Но и до этого давал себя ощутить комплекс единственного достойного интерпретатора Пушкина, склонявший к некорректным действиям — вроде разгромной статьи о переводе Арндта, когда вот-вот должен был появиться его собственный. Что же касается прежних переводчиков, им достается поминутно, да еще в каких выражениях! «Зарифмованные глупости… смехотворные ошибки… нелепость» — и это не самое худшее.

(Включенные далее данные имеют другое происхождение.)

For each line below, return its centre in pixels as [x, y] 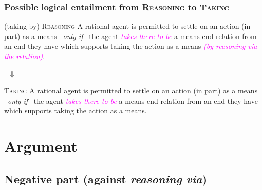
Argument [41, 146]
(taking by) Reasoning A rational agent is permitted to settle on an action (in [127, 26]
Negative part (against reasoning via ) [106, 178]
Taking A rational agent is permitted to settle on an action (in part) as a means [131, 91]
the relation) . [25, 56]
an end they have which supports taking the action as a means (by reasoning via [131, 46]
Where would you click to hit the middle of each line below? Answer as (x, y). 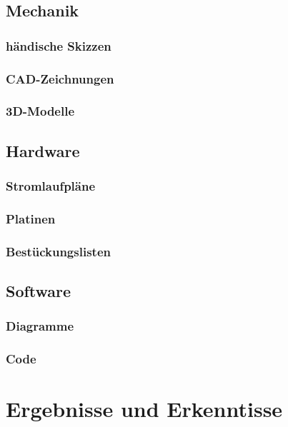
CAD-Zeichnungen (60, 78)
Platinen (31, 218)
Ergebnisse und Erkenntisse (144, 409)
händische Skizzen (59, 45)
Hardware (43, 150)
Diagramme (40, 326)
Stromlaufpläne (51, 186)
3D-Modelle (40, 111)
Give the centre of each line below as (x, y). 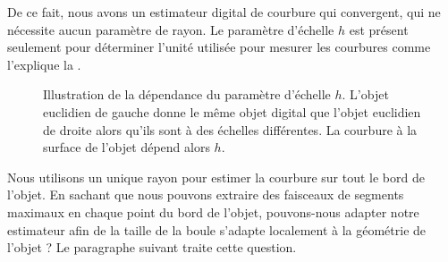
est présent (379, 29)
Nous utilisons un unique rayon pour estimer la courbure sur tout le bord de (216, 177)
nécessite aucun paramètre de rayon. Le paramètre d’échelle (171, 29)
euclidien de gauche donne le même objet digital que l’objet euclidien (232, 111)
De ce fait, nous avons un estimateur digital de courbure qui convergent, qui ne (224, 12)
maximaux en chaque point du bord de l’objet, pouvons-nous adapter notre (213, 211)
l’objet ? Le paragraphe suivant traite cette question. (152, 247)
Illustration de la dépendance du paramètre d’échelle (187, 94)
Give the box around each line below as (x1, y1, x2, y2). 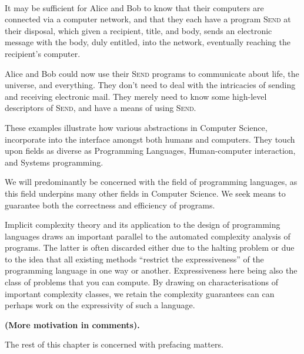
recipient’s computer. (5, 47, 81, 59)
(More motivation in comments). (5, 318, 140, 331)
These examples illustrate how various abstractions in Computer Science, (5, 121, 268, 133)
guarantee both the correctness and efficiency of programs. (5, 198, 215, 211)
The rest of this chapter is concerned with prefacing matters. (5, 338, 223, 350)
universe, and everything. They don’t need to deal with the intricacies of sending (5, 79, 296, 91)
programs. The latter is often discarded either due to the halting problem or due (5, 241, 295, 254)
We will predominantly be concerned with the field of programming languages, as (5, 176, 298, 188)
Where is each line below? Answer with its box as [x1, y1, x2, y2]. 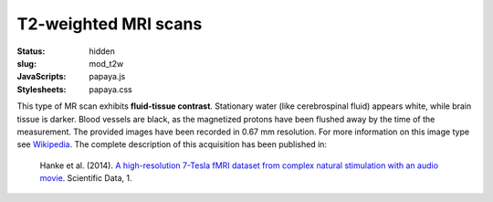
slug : [16, 58, 37, 69]
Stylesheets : [16, 83, 67, 95]
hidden [89, 46, 116, 57]
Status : [16, 46, 46, 57]
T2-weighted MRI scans [16, 14, 203, 34]
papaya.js [89, 71, 126, 82]
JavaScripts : [16, 71, 67, 82]
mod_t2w [89, 58, 124, 69]
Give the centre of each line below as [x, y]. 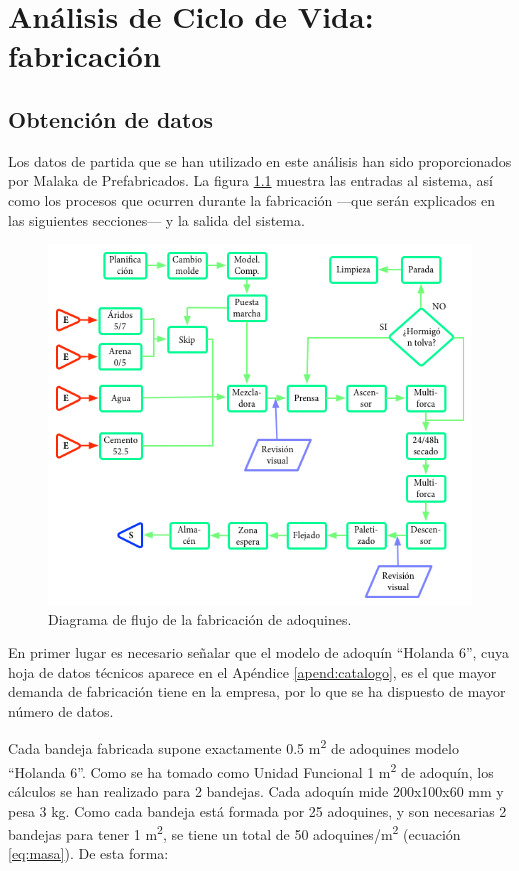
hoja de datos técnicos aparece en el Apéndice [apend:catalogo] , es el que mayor [252, 671]
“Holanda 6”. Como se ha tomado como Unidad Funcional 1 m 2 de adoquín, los [251, 770]
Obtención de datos [111, 118]
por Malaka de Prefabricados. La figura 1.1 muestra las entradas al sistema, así [250, 180]
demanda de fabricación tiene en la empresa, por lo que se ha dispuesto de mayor [257, 691]
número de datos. [61, 710]
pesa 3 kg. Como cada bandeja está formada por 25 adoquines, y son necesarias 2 [257, 810]
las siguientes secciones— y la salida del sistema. [156, 219]
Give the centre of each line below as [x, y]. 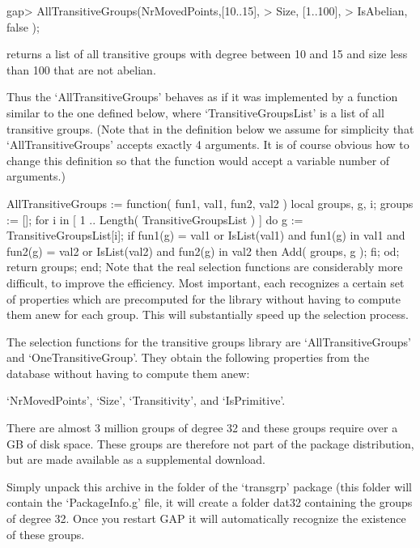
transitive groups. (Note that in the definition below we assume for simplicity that [210, 128]
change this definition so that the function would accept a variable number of [198, 160]
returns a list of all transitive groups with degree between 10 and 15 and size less [207, 54]
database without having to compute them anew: [128, 373]
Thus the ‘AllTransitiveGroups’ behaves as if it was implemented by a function [202, 97]
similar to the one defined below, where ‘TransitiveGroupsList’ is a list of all [195, 112]
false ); [23, 26]
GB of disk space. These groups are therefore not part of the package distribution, [210, 443]
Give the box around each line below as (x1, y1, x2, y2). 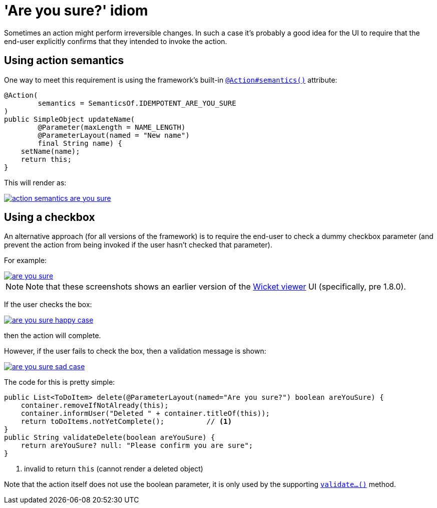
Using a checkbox (4, 211, 95, 224)
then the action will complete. (4, 331, 101, 340)
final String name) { (38, 139, 123, 147)
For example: (4, 256, 47, 265)
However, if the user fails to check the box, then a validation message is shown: (4, 347, 266, 356)
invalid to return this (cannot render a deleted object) (24, 464, 203, 473)
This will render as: (4, 178, 67, 187)
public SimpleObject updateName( (4, 115, 135, 123)
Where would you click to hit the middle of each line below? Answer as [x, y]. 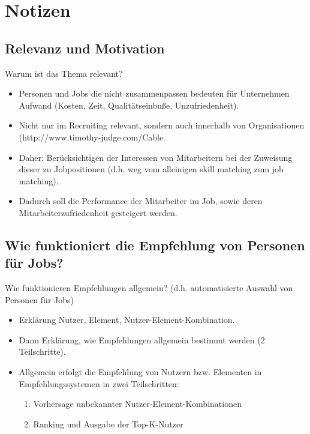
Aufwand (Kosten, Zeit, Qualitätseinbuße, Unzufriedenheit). [129, 105]
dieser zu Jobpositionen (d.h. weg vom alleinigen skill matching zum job [151, 169]
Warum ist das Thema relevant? [64, 73]
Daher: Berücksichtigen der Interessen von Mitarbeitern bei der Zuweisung [156, 157]
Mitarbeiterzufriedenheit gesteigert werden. [98, 212]
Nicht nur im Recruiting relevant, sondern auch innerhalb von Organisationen [162, 125]
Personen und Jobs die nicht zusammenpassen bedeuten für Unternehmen [154, 93]
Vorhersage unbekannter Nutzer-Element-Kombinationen [137, 404]
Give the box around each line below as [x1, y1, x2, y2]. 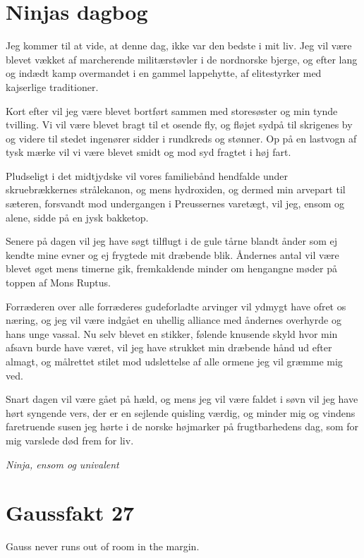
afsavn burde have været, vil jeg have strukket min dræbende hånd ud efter [6, 340, 332, 355]
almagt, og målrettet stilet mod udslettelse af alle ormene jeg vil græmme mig [6, 354, 343, 368]
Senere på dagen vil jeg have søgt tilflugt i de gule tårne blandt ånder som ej [6, 233, 338, 248]
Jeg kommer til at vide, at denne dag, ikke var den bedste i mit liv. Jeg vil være [6, 38, 352, 53]
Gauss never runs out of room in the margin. [6, 539, 200, 554]
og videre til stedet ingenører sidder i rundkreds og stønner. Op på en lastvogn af [6, 131, 357, 145]
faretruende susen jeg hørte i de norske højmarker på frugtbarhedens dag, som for [6, 419, 359, 434]
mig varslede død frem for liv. [6, 432, 134, 447]
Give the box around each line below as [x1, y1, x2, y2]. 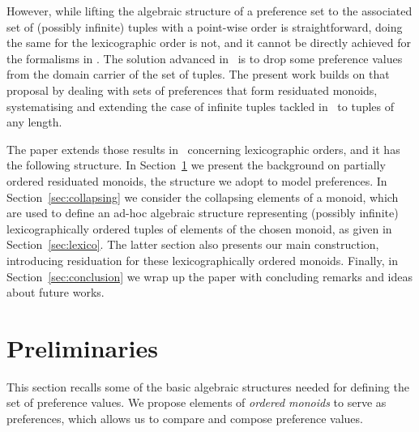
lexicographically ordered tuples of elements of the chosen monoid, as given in [6, 220, 392, 237]
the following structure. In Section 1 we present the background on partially [6, 156, 386, 173]
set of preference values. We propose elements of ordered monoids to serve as [6, 394, 387, 411]
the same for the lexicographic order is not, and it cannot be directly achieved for [6, 34, 411, 51]
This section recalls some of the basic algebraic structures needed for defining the [6, 378, 409, 395]
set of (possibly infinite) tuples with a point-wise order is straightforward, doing [6, 18, 403, 35]
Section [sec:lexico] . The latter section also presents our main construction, [6, 236, 379, 253]
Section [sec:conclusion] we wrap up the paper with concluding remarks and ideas [6, 267, 413, 284]
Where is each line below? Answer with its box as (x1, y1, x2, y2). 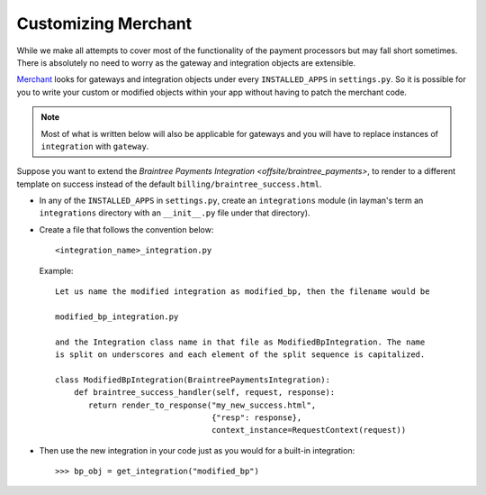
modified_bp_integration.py (55, 311, 179, 322)
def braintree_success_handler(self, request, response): (73, 388, 336, 398)
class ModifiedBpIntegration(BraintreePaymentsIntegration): (55, 374, 330, 385)
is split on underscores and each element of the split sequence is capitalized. (55, 349, 426, 360)
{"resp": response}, (211, 412, 302, 423)
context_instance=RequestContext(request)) (211, 425, 407, 435)
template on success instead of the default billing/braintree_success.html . (16, 179, 322, 189)
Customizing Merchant (16, 14, 193, 33)
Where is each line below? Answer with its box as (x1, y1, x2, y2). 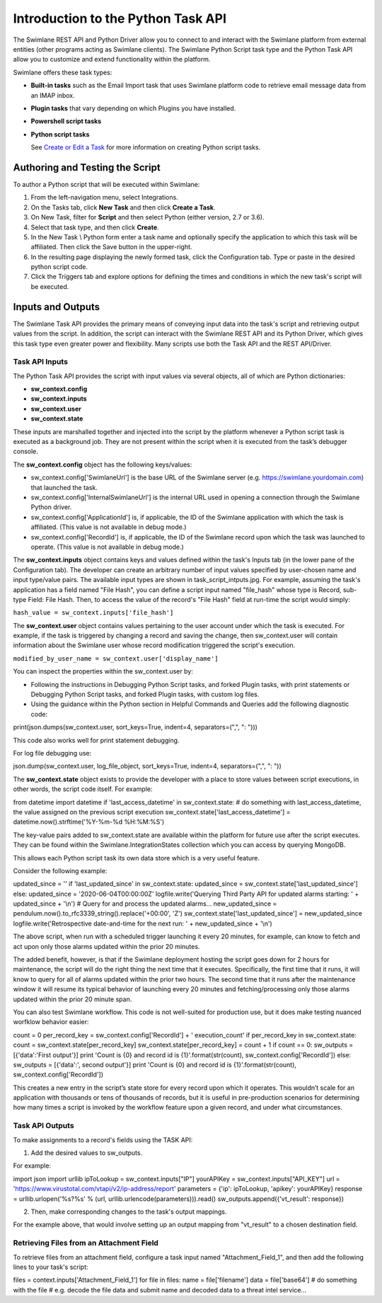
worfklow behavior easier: (13, 1018, 89, 1026)
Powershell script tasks (30, 117, 102, 125)
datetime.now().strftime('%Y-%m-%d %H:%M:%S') (13, 818, 165, 826)
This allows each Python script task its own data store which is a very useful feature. (13, 853, 260, 862)
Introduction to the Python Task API (13, 11, 226, 26)
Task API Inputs (13, 357, 69, 367)
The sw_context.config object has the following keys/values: (13, 460, 192, 469)
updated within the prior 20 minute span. (13, 995, 132, 1003)
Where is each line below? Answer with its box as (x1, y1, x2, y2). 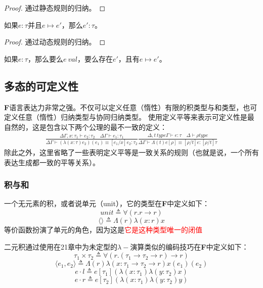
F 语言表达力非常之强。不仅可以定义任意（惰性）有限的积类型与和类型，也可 (4, 102, 257, 112)
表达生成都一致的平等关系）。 (4, 157, 100, 167)
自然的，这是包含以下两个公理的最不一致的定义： (4, 121, 167, 132)
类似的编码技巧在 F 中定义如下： (144, 241, 249, 252)
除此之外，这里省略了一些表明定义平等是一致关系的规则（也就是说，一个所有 (4, 147, 259, 158)
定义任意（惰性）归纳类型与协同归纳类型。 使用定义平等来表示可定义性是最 (4, 112, 254, 122)
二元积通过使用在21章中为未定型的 (4, 241, 117, 252)
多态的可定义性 (4, 78, 78, 93)
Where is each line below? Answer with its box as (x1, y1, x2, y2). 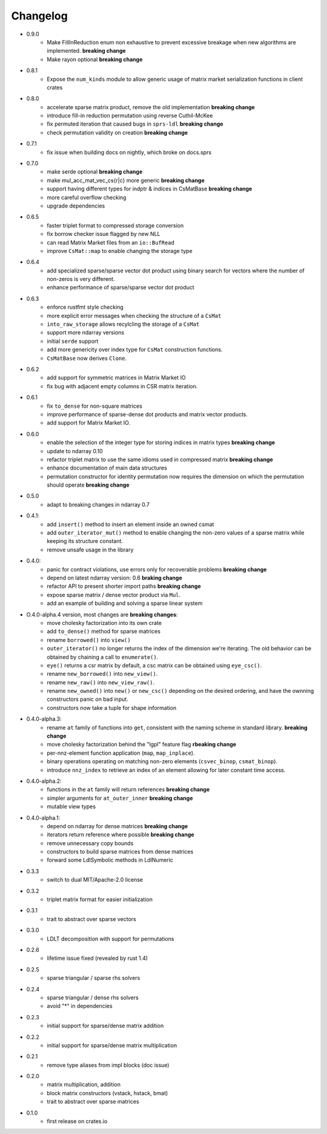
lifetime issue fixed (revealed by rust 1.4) (47, 954, 148, 962)
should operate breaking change (47, 481, 130, 488)
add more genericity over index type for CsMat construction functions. (47, 346, 223, 353)
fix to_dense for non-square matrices (47, 402, 142, 410)
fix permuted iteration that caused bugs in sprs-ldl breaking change (47, 120, 223, 127)
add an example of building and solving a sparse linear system (47, 599, 203, 607)
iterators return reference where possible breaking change (47, 831, 194, 839)
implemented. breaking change (47, 47, 127, 55)
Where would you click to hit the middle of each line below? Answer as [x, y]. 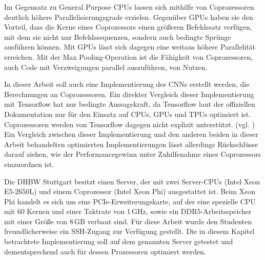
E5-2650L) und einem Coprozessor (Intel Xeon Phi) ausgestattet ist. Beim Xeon [130, 191]
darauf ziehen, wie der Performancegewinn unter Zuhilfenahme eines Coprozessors [133, 154]
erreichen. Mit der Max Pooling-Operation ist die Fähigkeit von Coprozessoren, [129, 56]
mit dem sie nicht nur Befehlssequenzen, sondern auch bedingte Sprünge [118, 37]
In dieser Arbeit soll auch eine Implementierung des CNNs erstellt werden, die [127, 84]
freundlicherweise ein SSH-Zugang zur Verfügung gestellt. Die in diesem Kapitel [129, 231]
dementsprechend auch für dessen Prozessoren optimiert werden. [105, 251]
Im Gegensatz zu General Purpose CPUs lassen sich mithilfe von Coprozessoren [129, 7]
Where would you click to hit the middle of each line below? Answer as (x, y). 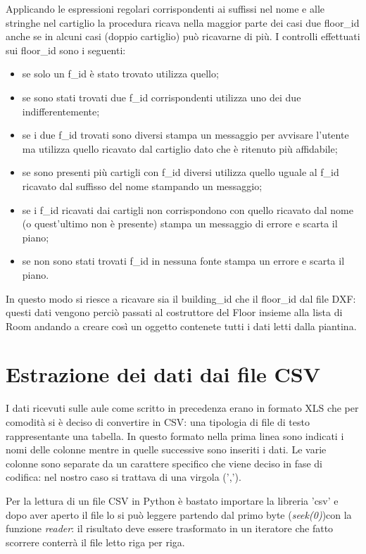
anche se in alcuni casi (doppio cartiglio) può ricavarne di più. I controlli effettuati (183, 36)
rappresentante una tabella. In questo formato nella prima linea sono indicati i (175, 435)
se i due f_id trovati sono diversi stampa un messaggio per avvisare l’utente (185, 135)
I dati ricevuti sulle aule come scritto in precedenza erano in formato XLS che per (182, 408)
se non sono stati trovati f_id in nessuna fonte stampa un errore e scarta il (183, 261)
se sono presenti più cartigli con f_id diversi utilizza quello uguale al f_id (181, 172)
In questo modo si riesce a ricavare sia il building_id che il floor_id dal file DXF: (181, 298)
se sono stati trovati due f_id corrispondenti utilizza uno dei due (162, 97)
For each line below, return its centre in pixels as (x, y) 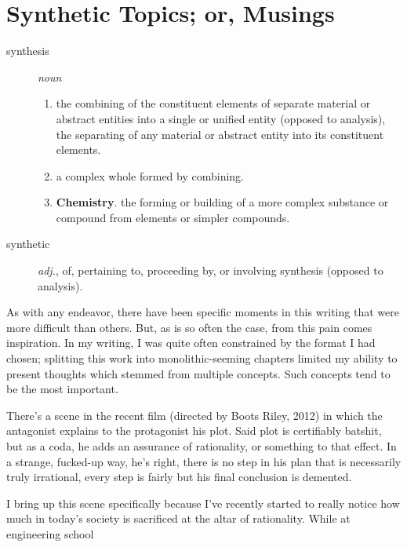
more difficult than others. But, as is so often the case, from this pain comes (189, 327)
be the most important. (62, 389)
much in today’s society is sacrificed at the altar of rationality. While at (178, 518)
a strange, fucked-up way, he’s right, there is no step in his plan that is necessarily (204, 461)
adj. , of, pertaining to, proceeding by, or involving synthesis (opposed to (211, 270)
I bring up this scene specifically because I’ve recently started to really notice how (203, 503)
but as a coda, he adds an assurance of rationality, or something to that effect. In (202, 446)
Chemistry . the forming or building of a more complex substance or (222, 202)
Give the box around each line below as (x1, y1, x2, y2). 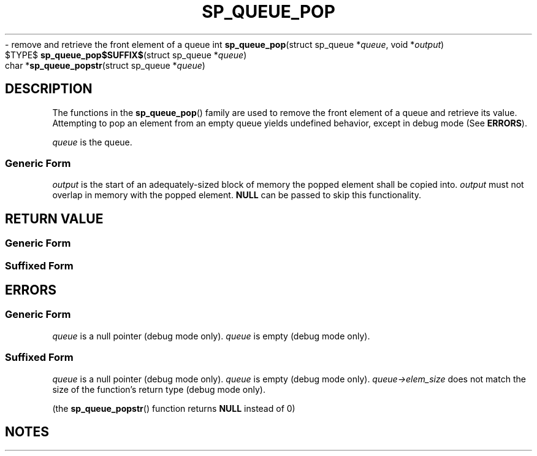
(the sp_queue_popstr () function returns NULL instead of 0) (52, 403, 295, 414)
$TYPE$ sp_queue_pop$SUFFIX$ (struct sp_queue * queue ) (5, 49, 247, 60)
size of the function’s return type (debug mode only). (52, 384, 265, 395)
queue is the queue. (52, 136, 132, 147)
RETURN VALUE (5, 211, 104, 226)
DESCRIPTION (5, 81, 93, 97)
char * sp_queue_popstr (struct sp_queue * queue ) (5, 60, 205, 71)
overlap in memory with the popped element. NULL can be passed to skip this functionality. (52, 190, 421, 201)

Комментарий, занимающий основное место в его издании (где был факсимильно воспроизведен петербургский «Евгений Онегин» 1837 года, последний вышедший при жизни Пушкина, а также давались история рода Ганнибалов, очерк различий между русской и английской системой стихосложения, подробнейший указатель), расцвечен такого рода комплиментами. Почти так же часто ими Набоков удостаивает и толкователей романа, работавших до него. Его любимая мишень — официозное советское литературоведение, которое все норовило увидеть в герое почти декабриста, а в авторе обличителя дикостей крепостного права. Однако нелестных упоминаний удостоены и старые русские «журналисты типа Белинского — Достоевского — Сидорова»: они уродовали роман своими «страстными патриотическими восхвалениями добродетельности, воплотившейся в Татьяне», хотя на самом деле в последней сцене с Онегиным она, уверяет Набоков, дала прозрачное обещание, «от которого должно было радостно забиться сердце искушенного Евгения». И Набоков поддается соблазну пофантазировать о том, как именно протекал бы их беззаконный роман, заодно издеваясь над «идейной критикой», особенно — этого следовало ожидать — над знаменитой Пушкинской речью Достоевского. «Сверх всякой меры захваленный автор сентиментальных и готических романов», Достоевский не вполне точно сформулировал какие-то подробности (не учел, например, что маршрут путешествия Онегина пролегал не по чужбине, а, скорей, по России, зря аттестовал мужа Татьяны «честным стариком» — тот был еще не стар годами). Стало быть, с ликованием заключает Набоков, готовясь к своей «трескучей политико-патриотической речи», Достоевский даже не перечел роман.